Below are records with pictures in them. Output exactly the lines from the one with "with the following" through the one with "String alnFileFormat) throws", both included, and leave every picture out; give only those lines.
──────── INPUT FOR THIS TASK
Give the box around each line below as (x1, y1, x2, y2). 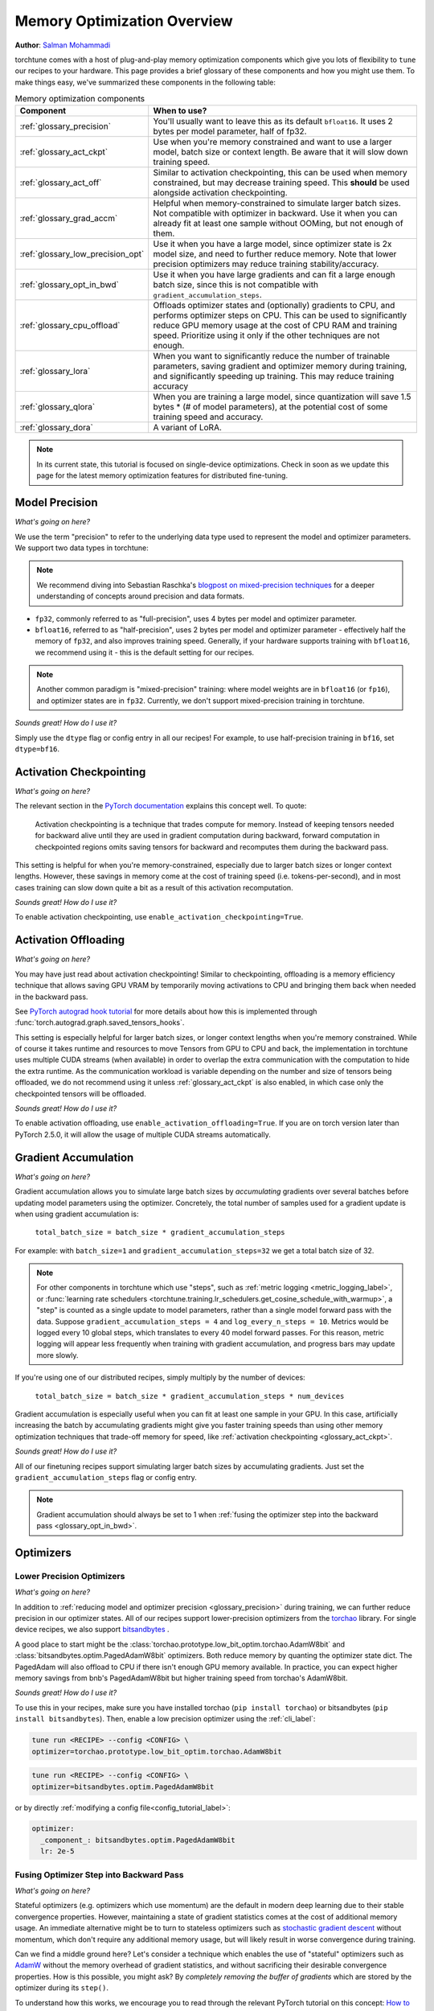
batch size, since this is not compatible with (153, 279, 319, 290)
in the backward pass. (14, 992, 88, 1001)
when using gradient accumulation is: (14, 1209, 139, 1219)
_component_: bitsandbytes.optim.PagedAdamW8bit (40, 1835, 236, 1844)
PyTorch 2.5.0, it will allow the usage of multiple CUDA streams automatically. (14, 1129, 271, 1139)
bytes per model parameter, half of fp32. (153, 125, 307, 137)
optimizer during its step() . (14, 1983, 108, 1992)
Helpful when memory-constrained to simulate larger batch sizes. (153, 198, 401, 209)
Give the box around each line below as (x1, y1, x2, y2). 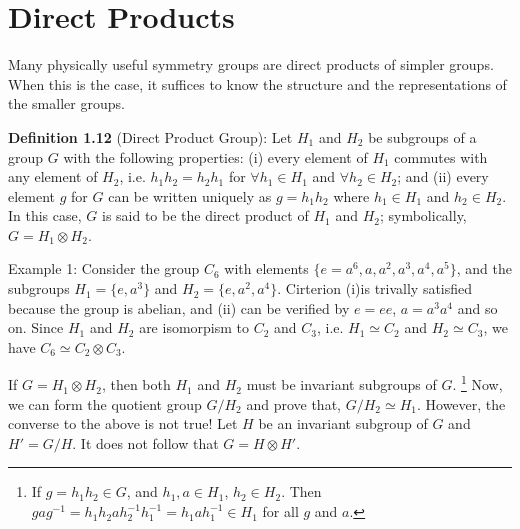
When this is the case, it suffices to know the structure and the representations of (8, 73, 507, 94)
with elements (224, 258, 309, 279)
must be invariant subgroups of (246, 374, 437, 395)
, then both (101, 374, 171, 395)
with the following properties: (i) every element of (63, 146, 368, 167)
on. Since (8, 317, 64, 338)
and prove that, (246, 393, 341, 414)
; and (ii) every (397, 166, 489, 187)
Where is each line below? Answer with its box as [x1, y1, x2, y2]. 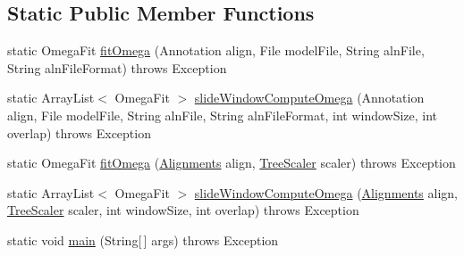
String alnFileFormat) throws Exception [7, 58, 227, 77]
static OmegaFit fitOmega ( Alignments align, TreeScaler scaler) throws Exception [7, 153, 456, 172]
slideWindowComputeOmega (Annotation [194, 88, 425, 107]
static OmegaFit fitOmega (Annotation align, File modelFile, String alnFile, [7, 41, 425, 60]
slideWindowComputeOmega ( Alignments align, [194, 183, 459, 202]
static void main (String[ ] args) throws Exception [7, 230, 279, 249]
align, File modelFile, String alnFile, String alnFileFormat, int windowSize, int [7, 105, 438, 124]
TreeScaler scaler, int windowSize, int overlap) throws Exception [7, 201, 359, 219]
────────────────
### TASK SOLUTION:
with the following properties: (i) every element of (63, 146, 368, 167)
on. Since (8, 317, 64, 338)
and prove that, (246, 393, 341, 414)
; and (ii) every (397, 166, 489, 187)
Where is each line below? Answer with its box as [x1, y1, x2, y2]. 
String alnFileFormat) throws Exception [7, 58, 227, 77]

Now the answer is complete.